Из этой потери, невозвратность которой сравнима разве что с невозвратностью смерти, и выросло все написанное им во Франции — отсюда и чувственная сила его прозы, созданной во второй, вне России, половине жизни. Существенно заметить, что личные потрясения и переживания Бунина той поры — а они были огромными, от бедности до нобелевского лауреатства и снова ужасающей бедности, от противоестественной жизни под одной крышей супругов и любовников до враждебности многих товарищей по несчастью, от бездомности до невозможности ощутить новую Россию как вовсе, начисто чужую — ничто из этого, за небольшими исключениями, не стало основой его сочинений. В сущности, все его вещи эмигрантского периода (кроме дневников) есть не что иное, как воспоминания, но воспоминания такой силы, которая достигает почти спиритического эффекта общения с душами мертвых.
Рассказ «В Париже» из «Темных аллей» не очень типичен для этого несравненного, не имеющего в русской литературе никакого подобия цикла рассказов о любви, — в нем жизнь описана как раз эмигрантская. Но мое личное пристрастие утвердило меня в уверенности, что именно «В Париже» представляет Бунина во всем его недостижимом величии мастера и во всей человеческой прелести вечного борца со смертью, делающего все в этом мире, на что падает его взгляд, вечным. Вот как начинается этот коротенький рассказ:
«Когда он был в шляпе, — шел по улице или стоял в вагоне метро, — и не видно было, что его коротко стриженные красноватые волосы остро серебрятся, по свежести его худого, бритого лица, по прямой выправке худой, высокой фигуры в длинном непромокаемом пальто, ему можно было дать не больше сорока лет. Только светлые глаза его смотрели с сухой грустью…»
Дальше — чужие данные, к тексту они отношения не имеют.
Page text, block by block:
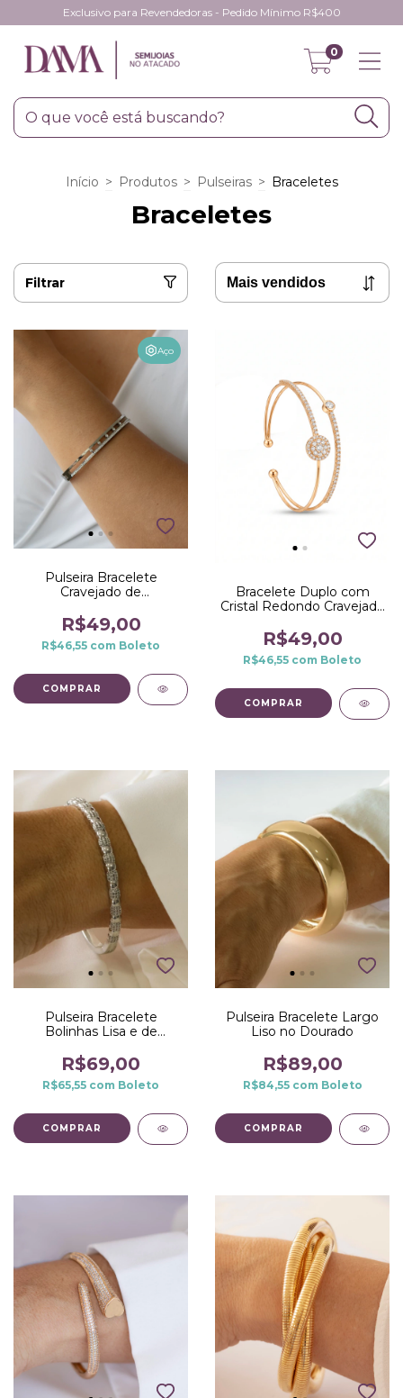
Exclusivo para Revendedoras - Pedido Mínimo R$400
0
Início > Produtos > Pulseiras > Braceletes
Braceletes
Filtrar
Aço
Pulseira Bracelete
Cravejado de
R$49,00
R$46,55 com Boleto
Bracelete Duplo com
Cristal Redondo Cravejado
Dourado
R$49,00
R$46,55 com Boleto
Pulseira Bracelete
Bolinhas Lisa e de
Branco
R$69,00
R$65,55 com Boleto
Pulseira Bracelete Largo
Liso no Dourado
R$89,00
R$84,55 com Boleto
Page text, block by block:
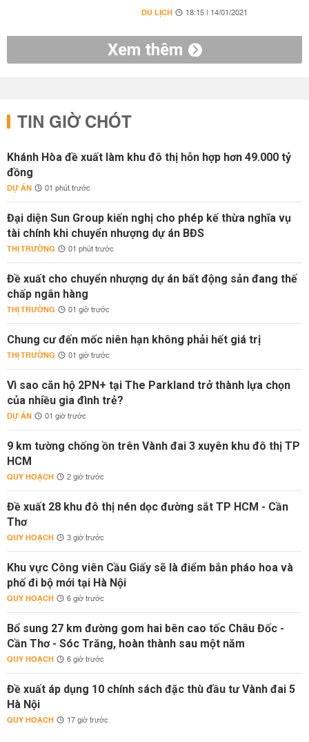
DU LỊCH 18:15 | 14/01/2021
Xem thêm
TIN GIỜ CHÓT
Khánh Hòa đề xuất làm khu đô thị hỗn hợp hơn 49.000 tỷ
đồng
DỰ ÁN 01 phút trước
Đại diện Sun Group kiến nghị cho phép kế thừa nghĩa vụ
tài chính khi chuyển nhượng dự án BĐS
THỊ TRƯỜNG 01 phút trước
Đề xuất cho chuyển nhượng dự án bất động sản đang thế
chấp ngân hàng
THỊ TRƯỜNG 01 giờ trước
Chung cư đến mốc niên hạn không phải hết giá trị
THỊ TRƯỜNG 01 giờ trước
Vì sao căn hộ 2PN+ tại The Parkland trở thành lựa chọn
của nhiều gia đình trẻ?
DỰ ÁN 01 giờ trước
9 km tường chống ồn trên Vành đai 3 xuyên khu đô thị TP
HCM
QUY HOẠCH 2 giờ trước
Đề xuất 28 khu đô thị nén dọc đường sắt TP HCM - Cần
Thơ
QUY HOẠCH 3 giờ trước
Khu vực Công viên Cầu Giấy sẽ là điểm bắn pháo hoa và
phố đi bộ mới tại Hà Nội
QUY HOẠCH 6 giờ trước
Bổ sung 27 km đường gom hai bên cao tốc Châu Đốc -
Cần Thơ - Sóc Trăng, hoàn thành sau một năm
QUY HOẠCH 6 giờ trước
Đề xuất áp dụng 10 chính sách đặc thù đầu tư Vành đai 5
Hà Nội
QUY HOẠCH 17 giờ trước
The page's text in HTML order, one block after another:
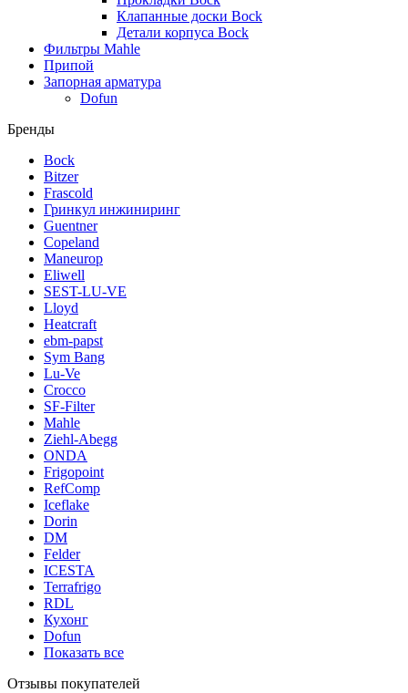
Клапанные доски Bock
Детали корпуса Bock
Фильтры Mahle
Припой
Запорная арматура
Dofun
Бренды
Bock
Bitzer
Frascold
Гринкул инжиниринг
Guentner
Copeland
Maneurop
Eliwell
SEST-LU-VE
Lloyd
Heatcraft
ebm-papst
Sym Bang
Lu-Ve
Crocco
SF-Filter
Mahle
Ziehl-Abegg
ONDA
Frigopoint
RefComp
Iceflake
Dorin
DM
Felder
ICESTA
Terrafrigo
RDL
Кухонг
Dofun
Показать все
Отзывы покупателей
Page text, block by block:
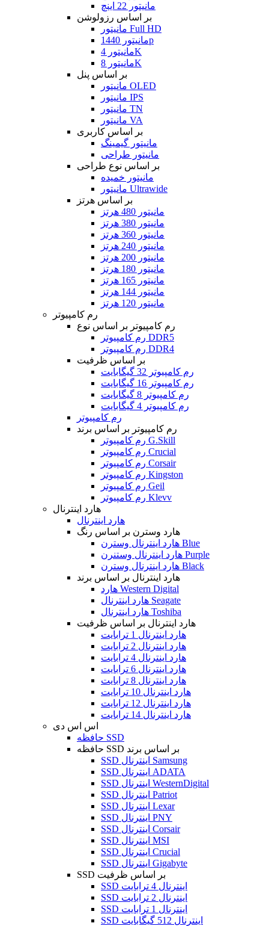
مانیتور 22 اینچ
بر اساس رزولوشن
مانیتور Full HD
مانیتور 1440p
مانیتور 4K
مانیتور 8K
بر اساس پنل
مانیتور OLED
مانیتور IPS
مانیتور TN
مانیتور VA
بر اساس کاربری
مانیتور گیمینگ
مانیتور طراحی
بر اساس نوع طراحی
مانیتور خمیده
مانیتور Ultrawide
بر اساس هرتز
مانیتور 480 هرتز
مانیتور 380 هرتز
مانیتور 360 هرتز
مانیتور 240 هرتز
مانیتور 200 هرتز
مانیتور 180 هرتز
مانیتور 165 هرتز
مانیتور 144 هرتز
مانیتور 120 هرتز
رم کامپیوتر
رم کامپیوتر بر اساس نوع
رم کامپیوتر DDR5
رم کامپیوتر DDR4
بر اساس ظرفیت
رم کامپیوتر 32 گیگابایت
رم کامپیوتر 16 گیگابایت
رم کامپیوتر 8 گیگابایت
رم کامپیوتر 4 گیگابایت
رم کامپیوتر
رم کامپیوتر بر اساس برند
رم کامپیوتر G.Skill
رم کامپیوتر Crucial
رم کامپیوتر Corsair
رم کامپیوتر Kingston
رم کامپیوتر Geil
رم کامپیوتر Klevv
هارد اینترنال
هارد اینترنال
هارد وسترن بر اساس رنگ
هارد اینترنال وسترن Blue
هارد اینترنال وستنرن Purple
هارد اینترنال وسترن Black
هارد اینترنال بر اساس برند
هارد Western Digital
هارد اینترنال Seagate
هارد اینترنال Toshiba
هارد اینترنال بر اساس ظرفیت
هارد اینترنال 1 ترابایت
هارد اینترنال 2 ترابایت
هارد اینترنال 4 ترابایت
هارد اینترنال 6 ترابایت
هارد اینترنال 8 ترابایت
هارد اینترنال 10 ترابایت
هارد اینترنال 12 ترابایت
هارد اینترنال 14 ترابایت
اس اس دی
حافظه SSD
حافظه SSD بر اساس برند
SSD اینترنال Samsung
SSD اینترنال ADATA
SSD اینترنال WesternDigital
SSD اینترنال Patriot
SSD اینترنال Lexar
SSD اینترنال PNY
SSD اینترنال Corsair
SSD اینترنال MSI
SSD اینترنال Crucial
SSD اینترنال Gigabyte
SSD بر اساس ظرفیت
SSD اینترنال 4 ترابایت
SSD اینترنال 2 ترابایت
SSD اینترنال 1 ترابایت
SSD اینترنال 512 گیگابایت
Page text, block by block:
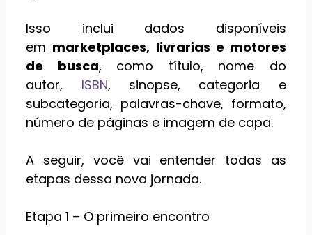
Isso inclui dados disponíveis
em marketplaces, livrarias e motores
de busca, como título, nome do
autor, ISBN, sinopse, categoria e
subcategoria, palavras-chave, formato,
número de páginas e imagem de capa.
A seguir, você vai entender todas as
etapas dessa nova jornada.
Etapa 1 – O primeiro encontro
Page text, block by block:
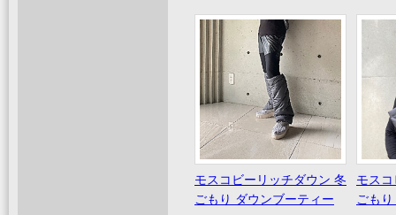
モスコビーリッチダウン 冬
ごもり ダウンブーティー
モス
ごも
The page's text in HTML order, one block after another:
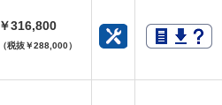
￥316,800
（税抜￥288,000）
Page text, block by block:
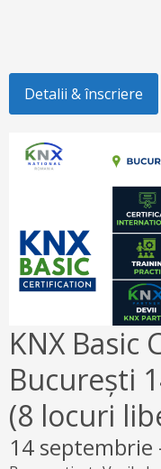
Detalii & înscriere
KNX Basic
București
(8 locuri
14 septembrie
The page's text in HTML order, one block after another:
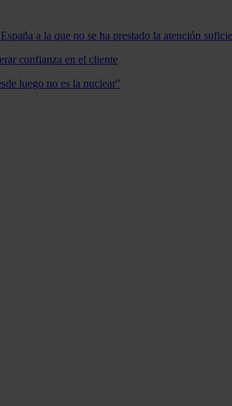
a la que no se ha prestado la atención
confianza en el cliente
luego no es la nuclear"
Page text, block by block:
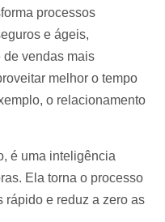
processos
e ágeis,
de vendas mais
melhor o tempo
o relacionamento
é uma inteligência
Ela torna o processo
rápido e reduz a zero as
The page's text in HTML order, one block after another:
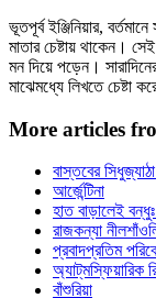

Однако хватит. Цитировать хочется весь рассказ до последнего слова, но «Темные аллеи» теперь переиздают часто, да и в Интернете текст можно найти. Здесь же место для попытки понять, почему же и чем потрясает этот текст.
Вчитаемся хотя бы в первую фразу — что в ней такого, от чего сразу начинает щемить сердце? И если бы я был таким счастливым человеком, который впервые читает «В Париже», то и в этом случае я сразу бы понял, что впереди — скорая трагедия… Посмотрите внимательнее, вот оно: «…не видно было, что его коротко стриженные красноватые волосы остро серебрятся… ему можно было дать не больше сорока…» То есть понятно, что герой стар, что и дальше речь пойдет о старости сильного («глаза его смотрели с сухой грустью»), а' потому еще тяжелее, чем слабодушный, стареющего человека. В первом абзаце сразу задана интонация, и разлитая по фразам горечь уже входит в душу читателя, пропитывает ее.
Чем же достигает этого Бунин? А своим главным умением — способностью видеть и описывать мелкие, ему одному заметные детали, почти атомы действительности. И читатель действительно видит этого рыже-седого высокого и сухопарого старика, видит как живого — а потом герой совершенно естественно оказывается бывшим генералом, воевавшим и в Первой мировой, и в Гражданской войне, а теперь пишущим истории этих войн по заказам разных иностранных издательств… Такой, знаете ли, генерал из интеллигентных (вероятно, служил в мирное время по генеральному штабу или в академии преподавал) — и все это из нескольких слов, которые я выше процитировал, легко угадывается, а когда продолжаешь читать, то ты уже готов ко всему остальному, тебе уже и понятно все. Это и есть бунинская изобразительность, в которой абзац стоит главы, а слово — целой биографии.